PROMPT>
Below are entries; copy exactly the lines from the one with "The Generation IV" through the one with "NaF-KF) (19, 251)", both included, and leave out the rest.

SUPPLIED ENTRIES>
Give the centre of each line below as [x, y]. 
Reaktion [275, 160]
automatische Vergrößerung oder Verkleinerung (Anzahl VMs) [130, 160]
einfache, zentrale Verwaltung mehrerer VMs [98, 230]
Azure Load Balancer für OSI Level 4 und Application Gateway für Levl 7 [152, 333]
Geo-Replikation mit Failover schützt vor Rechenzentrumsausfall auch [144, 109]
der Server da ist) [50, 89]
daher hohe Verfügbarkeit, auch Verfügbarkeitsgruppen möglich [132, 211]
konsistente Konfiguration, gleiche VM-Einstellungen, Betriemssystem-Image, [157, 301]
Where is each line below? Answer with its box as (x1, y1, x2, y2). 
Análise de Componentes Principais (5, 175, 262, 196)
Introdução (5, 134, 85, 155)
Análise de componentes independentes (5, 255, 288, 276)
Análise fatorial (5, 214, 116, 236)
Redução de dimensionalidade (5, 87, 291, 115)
---
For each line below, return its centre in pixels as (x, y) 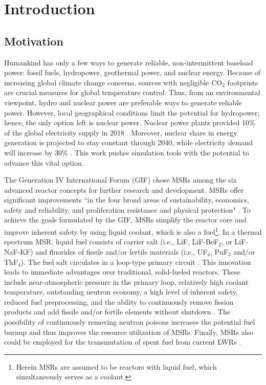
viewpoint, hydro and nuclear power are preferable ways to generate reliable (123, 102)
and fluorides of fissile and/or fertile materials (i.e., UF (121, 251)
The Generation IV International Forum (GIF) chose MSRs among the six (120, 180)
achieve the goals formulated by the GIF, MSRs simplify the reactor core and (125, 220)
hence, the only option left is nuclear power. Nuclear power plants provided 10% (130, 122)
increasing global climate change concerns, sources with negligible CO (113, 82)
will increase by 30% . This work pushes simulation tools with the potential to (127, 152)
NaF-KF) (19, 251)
---
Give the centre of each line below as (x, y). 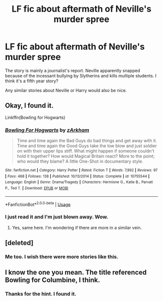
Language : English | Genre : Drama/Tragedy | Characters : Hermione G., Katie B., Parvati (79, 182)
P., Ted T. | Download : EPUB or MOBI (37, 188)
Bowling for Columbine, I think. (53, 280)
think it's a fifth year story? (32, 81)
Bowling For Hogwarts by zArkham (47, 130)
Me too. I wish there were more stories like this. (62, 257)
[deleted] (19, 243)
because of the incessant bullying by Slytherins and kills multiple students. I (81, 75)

SOLUTION BELOW>
The Generation IV International Forum (GIF) chose MSRs among the six (120, 180)
achieve the goals formulated by the GIF, MSRs simplify the reactor core and (125, 220)
hence, the only option left is nuclear power. Nuclear power plants provided 10% (130, 122)
increasing global climate change concerns, sources with negligible CO (113, 82)
will increase by 30% . This work pushes simulation tools with the potential to (127, 152)
NaF-KF) (19, 251)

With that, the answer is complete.